▶ **EXERCISE BRIEF**:
Whenever a line carries the word "infinispan", pull it out of the entries.

▶ **SUPPLIED ENTRIES**:
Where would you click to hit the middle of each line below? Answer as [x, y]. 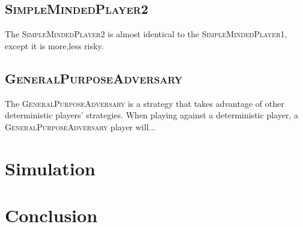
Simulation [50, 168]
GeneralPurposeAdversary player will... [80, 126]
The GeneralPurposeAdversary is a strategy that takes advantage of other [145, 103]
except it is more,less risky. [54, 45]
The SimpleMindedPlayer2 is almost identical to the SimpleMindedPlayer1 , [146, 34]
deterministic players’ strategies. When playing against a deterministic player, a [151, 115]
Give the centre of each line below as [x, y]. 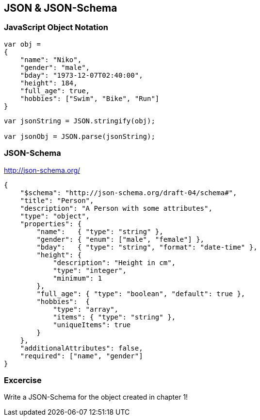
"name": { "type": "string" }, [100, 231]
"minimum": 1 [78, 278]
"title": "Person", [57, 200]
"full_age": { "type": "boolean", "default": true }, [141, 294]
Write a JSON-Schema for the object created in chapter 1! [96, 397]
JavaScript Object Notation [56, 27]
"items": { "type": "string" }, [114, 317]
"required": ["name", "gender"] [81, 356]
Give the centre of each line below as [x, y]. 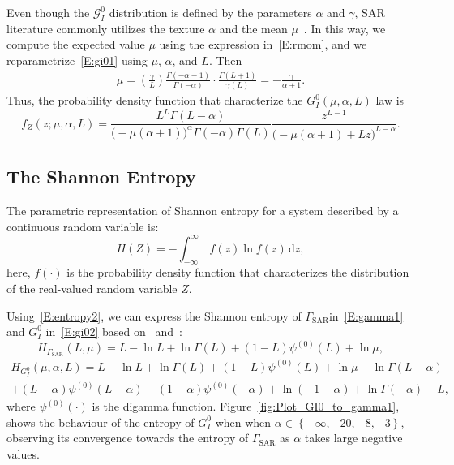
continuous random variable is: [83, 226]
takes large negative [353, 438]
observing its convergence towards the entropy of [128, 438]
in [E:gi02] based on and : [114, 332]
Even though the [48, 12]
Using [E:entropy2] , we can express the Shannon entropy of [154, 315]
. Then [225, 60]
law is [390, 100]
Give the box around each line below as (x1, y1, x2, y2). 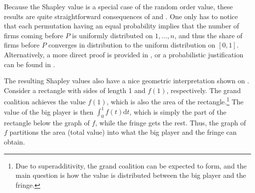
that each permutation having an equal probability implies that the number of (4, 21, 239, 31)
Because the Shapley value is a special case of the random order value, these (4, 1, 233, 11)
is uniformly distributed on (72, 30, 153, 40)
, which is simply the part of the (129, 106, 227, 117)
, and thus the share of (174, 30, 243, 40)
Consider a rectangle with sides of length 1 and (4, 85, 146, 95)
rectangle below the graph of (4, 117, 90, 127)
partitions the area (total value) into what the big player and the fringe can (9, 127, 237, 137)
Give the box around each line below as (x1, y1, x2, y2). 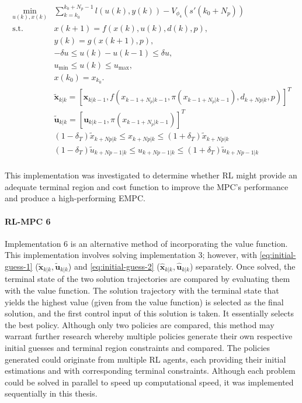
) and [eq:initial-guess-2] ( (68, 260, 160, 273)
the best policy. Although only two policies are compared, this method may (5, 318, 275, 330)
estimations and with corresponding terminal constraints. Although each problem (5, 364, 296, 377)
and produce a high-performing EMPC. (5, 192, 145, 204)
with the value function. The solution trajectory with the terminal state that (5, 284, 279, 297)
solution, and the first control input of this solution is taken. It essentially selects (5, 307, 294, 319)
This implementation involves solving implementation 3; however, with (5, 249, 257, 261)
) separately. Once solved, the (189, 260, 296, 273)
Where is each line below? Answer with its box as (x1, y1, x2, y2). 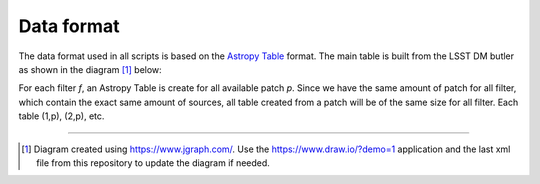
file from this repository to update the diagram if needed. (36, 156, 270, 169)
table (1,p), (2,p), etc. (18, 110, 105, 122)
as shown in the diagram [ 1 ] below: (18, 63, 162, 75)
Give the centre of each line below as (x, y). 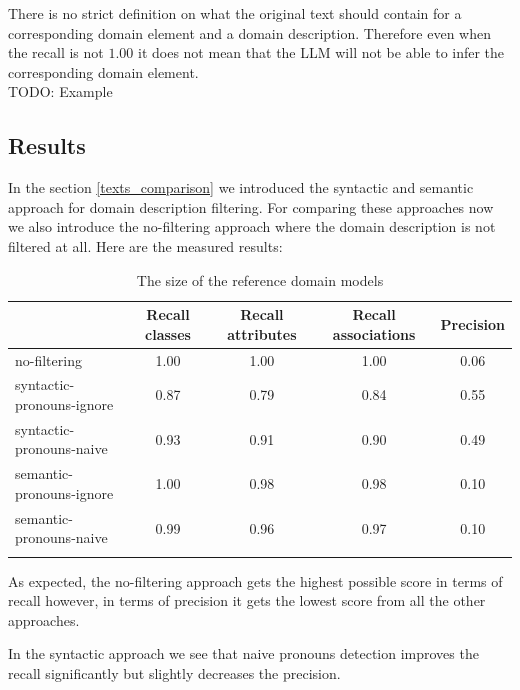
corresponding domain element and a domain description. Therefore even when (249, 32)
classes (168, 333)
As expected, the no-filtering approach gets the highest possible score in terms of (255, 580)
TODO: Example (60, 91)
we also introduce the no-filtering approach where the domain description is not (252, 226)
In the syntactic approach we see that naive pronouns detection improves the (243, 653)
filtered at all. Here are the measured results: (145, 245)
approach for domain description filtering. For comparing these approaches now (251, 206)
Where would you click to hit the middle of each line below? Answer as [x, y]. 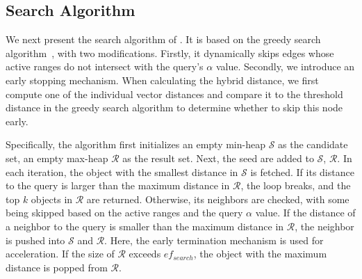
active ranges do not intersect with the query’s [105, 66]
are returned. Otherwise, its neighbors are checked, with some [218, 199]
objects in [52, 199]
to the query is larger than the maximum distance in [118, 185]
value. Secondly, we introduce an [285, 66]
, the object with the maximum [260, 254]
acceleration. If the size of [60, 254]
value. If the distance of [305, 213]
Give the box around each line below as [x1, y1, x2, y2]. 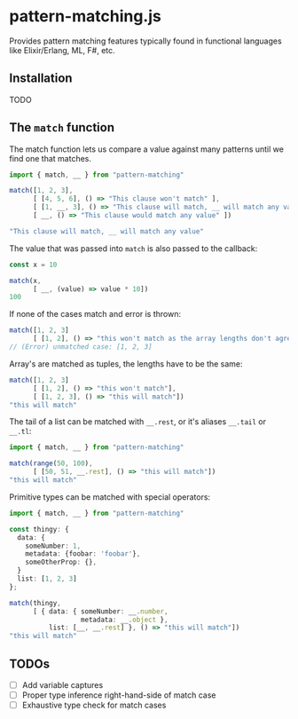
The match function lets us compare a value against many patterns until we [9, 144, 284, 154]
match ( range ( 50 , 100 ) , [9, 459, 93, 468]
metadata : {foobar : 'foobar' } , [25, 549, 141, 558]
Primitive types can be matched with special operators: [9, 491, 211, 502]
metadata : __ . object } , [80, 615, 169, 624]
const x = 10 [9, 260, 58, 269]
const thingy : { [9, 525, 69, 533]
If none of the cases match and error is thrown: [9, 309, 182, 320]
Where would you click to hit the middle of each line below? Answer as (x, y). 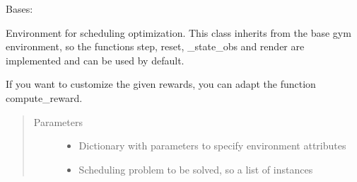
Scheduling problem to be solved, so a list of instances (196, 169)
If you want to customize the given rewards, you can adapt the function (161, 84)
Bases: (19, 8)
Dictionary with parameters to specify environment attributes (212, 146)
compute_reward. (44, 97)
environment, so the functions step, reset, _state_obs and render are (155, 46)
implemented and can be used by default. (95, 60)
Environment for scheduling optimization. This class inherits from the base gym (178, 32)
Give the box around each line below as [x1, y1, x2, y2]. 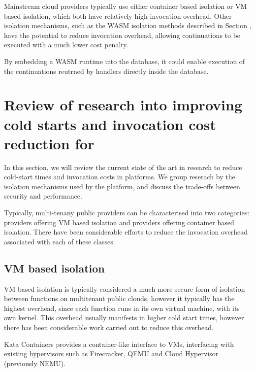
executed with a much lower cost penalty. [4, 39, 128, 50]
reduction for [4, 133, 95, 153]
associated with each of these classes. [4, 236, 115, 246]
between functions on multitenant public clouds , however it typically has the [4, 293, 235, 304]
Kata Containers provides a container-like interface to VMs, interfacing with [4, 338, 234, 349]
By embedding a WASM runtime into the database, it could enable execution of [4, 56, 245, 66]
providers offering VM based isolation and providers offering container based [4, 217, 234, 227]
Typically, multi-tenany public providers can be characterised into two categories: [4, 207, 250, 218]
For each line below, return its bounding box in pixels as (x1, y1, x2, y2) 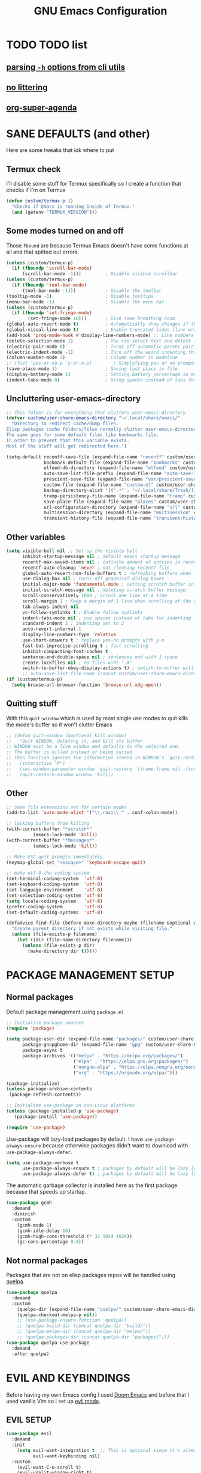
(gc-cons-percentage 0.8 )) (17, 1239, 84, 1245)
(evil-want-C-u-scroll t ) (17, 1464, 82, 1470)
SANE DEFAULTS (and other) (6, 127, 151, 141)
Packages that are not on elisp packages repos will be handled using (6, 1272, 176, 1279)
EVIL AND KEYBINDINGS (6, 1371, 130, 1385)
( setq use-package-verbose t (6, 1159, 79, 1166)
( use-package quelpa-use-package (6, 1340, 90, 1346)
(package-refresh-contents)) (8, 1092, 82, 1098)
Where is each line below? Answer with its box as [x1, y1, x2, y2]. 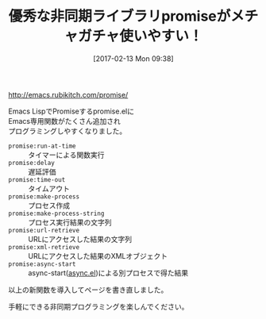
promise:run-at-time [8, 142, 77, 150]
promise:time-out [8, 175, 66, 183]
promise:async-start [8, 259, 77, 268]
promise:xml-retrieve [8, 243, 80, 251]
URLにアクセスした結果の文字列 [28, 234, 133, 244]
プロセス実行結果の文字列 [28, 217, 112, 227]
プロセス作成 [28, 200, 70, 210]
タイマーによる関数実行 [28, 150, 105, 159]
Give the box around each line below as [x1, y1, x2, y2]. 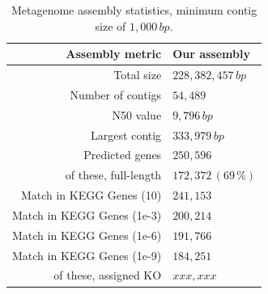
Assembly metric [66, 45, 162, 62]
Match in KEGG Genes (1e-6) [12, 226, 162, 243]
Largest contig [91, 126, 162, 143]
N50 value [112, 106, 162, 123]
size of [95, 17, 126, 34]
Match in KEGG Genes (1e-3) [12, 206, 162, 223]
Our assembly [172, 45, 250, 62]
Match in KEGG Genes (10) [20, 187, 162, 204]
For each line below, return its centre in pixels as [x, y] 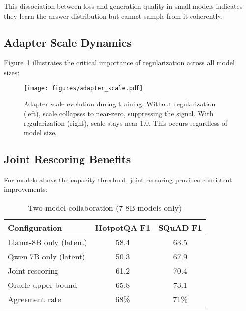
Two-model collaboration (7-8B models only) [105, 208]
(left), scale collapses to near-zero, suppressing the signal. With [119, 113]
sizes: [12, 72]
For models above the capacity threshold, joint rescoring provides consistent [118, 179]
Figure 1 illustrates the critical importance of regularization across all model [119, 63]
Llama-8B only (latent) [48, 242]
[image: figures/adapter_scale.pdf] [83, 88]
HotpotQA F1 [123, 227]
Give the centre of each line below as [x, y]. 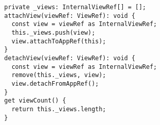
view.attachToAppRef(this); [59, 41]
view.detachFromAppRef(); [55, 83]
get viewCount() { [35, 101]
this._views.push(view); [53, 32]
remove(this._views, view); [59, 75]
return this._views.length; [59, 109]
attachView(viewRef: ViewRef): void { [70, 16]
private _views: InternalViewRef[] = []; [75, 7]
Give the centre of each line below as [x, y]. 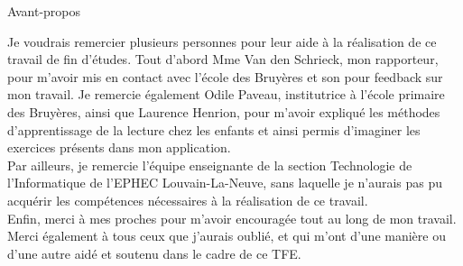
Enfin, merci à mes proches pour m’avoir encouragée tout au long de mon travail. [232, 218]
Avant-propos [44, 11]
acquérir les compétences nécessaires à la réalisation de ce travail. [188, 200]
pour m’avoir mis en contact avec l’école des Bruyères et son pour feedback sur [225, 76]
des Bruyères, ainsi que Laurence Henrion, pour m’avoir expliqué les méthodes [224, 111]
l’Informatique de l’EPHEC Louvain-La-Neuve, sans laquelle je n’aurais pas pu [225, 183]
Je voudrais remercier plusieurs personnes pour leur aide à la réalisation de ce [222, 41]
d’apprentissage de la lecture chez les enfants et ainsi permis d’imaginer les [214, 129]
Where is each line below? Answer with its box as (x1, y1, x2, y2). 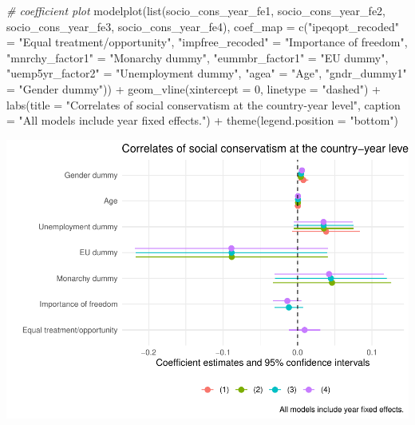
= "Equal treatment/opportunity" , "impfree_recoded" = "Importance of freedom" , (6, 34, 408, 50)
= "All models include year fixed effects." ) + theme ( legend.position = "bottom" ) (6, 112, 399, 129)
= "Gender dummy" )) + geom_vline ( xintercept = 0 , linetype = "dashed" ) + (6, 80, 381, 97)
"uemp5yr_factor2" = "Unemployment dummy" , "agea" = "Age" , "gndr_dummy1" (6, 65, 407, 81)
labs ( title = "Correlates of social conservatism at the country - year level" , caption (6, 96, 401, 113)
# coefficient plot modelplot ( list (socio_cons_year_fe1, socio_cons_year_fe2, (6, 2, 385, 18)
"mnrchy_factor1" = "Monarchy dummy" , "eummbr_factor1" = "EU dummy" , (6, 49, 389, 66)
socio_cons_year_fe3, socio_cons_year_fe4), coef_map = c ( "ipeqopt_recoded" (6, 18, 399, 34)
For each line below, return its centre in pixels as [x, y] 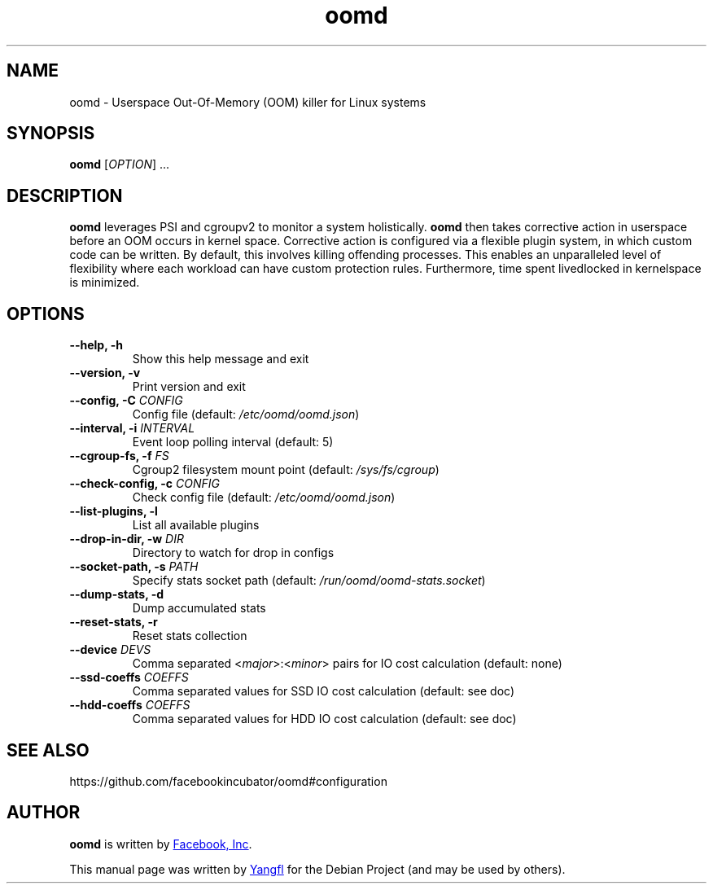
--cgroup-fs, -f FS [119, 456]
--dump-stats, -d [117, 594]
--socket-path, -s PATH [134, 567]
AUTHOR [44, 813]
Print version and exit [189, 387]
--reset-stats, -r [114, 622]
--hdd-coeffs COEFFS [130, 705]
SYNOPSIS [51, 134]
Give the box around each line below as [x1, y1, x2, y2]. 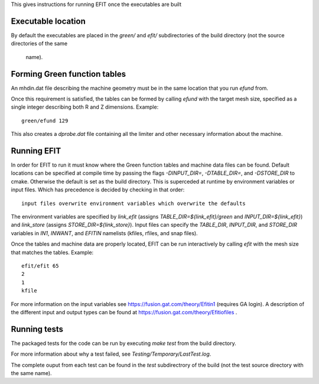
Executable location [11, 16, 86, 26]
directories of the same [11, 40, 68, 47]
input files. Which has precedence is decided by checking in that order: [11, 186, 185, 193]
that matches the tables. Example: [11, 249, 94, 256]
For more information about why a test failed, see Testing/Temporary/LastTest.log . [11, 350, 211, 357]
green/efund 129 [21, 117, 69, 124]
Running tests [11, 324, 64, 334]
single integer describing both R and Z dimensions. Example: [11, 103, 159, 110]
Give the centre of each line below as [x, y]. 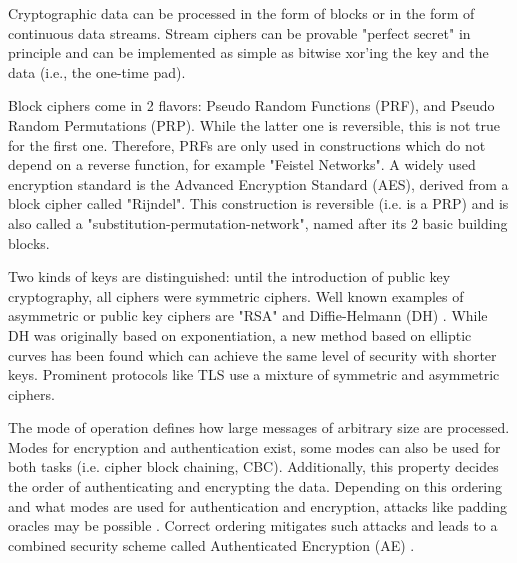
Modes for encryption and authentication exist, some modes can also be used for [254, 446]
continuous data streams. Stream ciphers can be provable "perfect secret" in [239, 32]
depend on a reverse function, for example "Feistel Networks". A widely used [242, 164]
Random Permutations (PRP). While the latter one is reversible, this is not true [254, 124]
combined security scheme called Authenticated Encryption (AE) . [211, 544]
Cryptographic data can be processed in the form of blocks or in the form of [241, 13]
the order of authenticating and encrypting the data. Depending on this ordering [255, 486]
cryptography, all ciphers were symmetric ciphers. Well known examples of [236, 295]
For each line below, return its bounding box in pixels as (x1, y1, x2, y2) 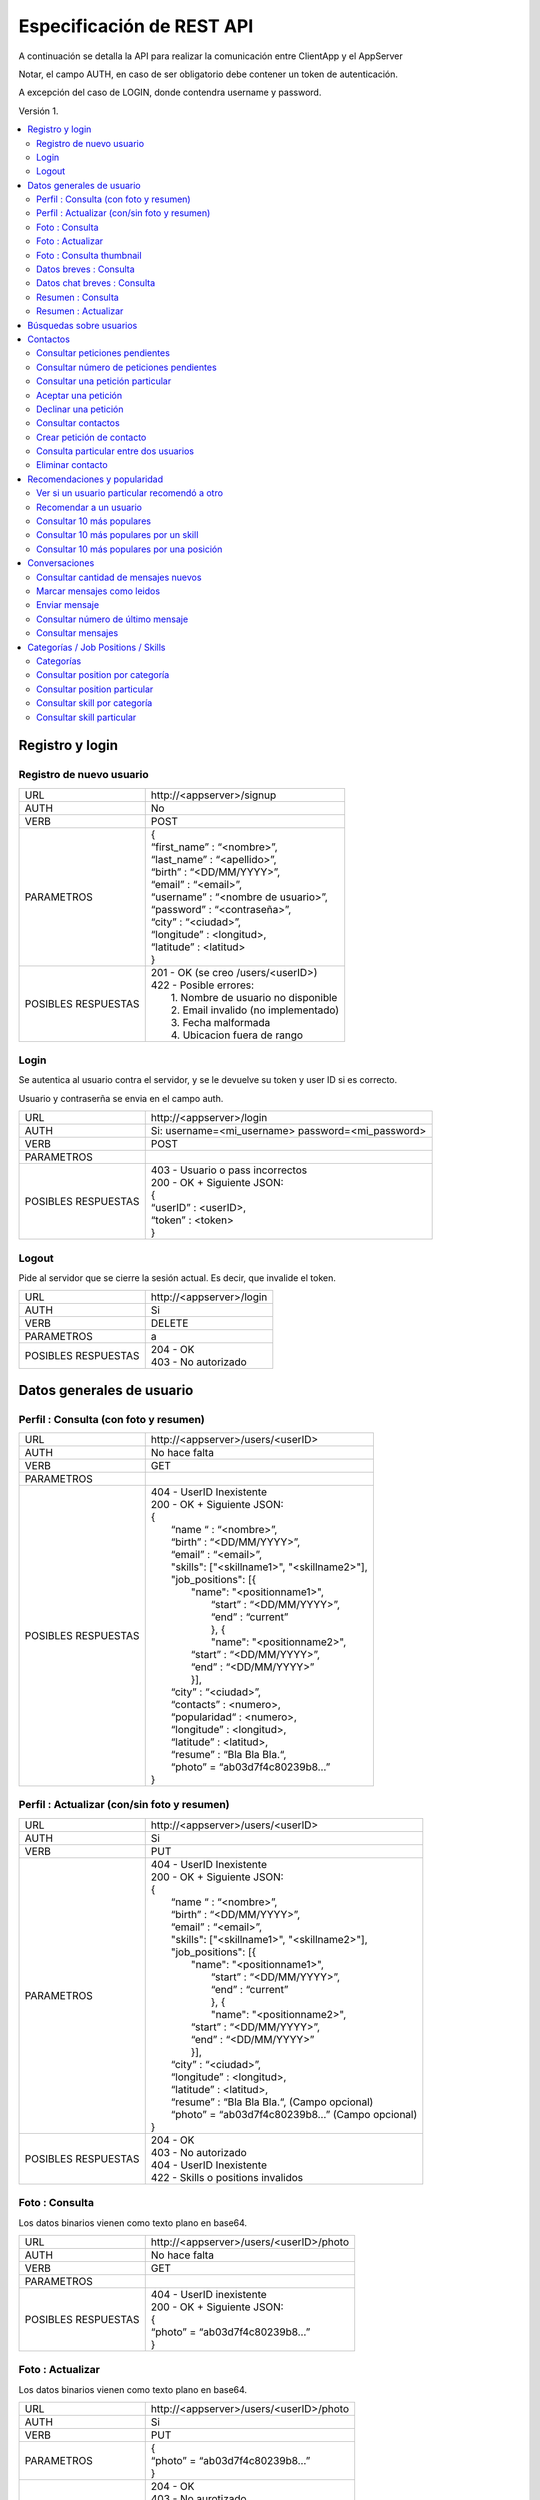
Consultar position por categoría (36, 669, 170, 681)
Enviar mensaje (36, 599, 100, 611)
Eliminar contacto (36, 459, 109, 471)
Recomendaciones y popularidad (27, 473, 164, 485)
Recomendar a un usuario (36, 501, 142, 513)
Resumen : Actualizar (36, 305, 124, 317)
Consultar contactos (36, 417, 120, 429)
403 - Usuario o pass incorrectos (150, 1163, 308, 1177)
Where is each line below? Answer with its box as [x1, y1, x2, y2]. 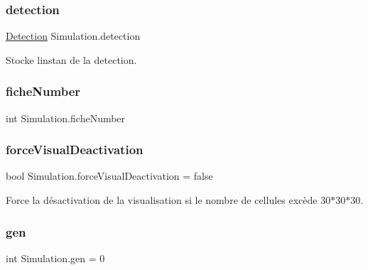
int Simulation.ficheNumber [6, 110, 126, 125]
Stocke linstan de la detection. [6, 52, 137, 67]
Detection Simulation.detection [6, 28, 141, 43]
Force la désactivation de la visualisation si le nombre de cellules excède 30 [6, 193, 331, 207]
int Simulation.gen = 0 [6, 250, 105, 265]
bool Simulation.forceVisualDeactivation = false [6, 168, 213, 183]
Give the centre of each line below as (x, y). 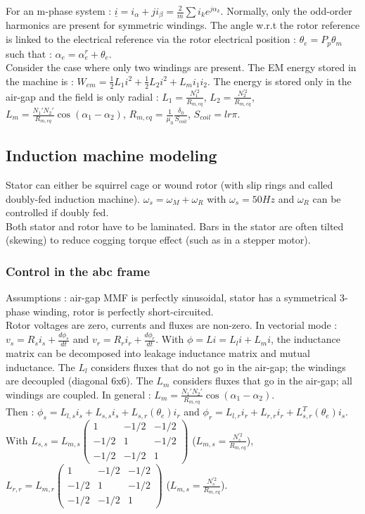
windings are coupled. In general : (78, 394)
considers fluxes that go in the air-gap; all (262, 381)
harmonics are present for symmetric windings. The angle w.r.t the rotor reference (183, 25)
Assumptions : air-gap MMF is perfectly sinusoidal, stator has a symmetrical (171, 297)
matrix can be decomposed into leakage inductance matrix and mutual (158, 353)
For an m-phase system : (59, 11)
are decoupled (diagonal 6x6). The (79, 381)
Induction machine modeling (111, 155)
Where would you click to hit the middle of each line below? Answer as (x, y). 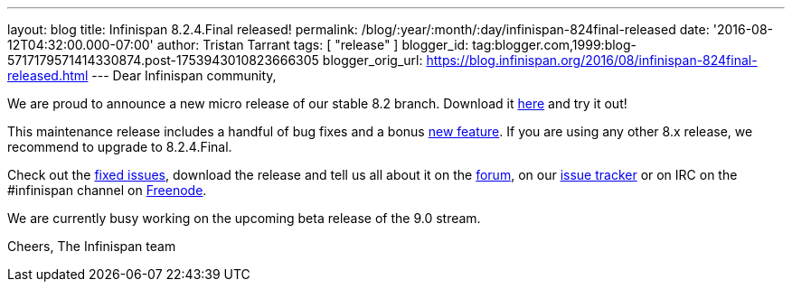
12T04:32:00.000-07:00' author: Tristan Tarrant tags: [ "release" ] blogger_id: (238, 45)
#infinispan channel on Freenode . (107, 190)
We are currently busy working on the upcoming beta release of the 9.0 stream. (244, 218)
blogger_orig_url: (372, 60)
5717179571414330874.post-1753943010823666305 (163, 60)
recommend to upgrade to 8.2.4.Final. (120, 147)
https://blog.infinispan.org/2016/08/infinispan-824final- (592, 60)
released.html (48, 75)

▶ **RESPONSE**:
#infinispan channel on Freenode . (107, 190)
https://blog.infinispan.org/2016/08/infinispan-824final- (592, 60)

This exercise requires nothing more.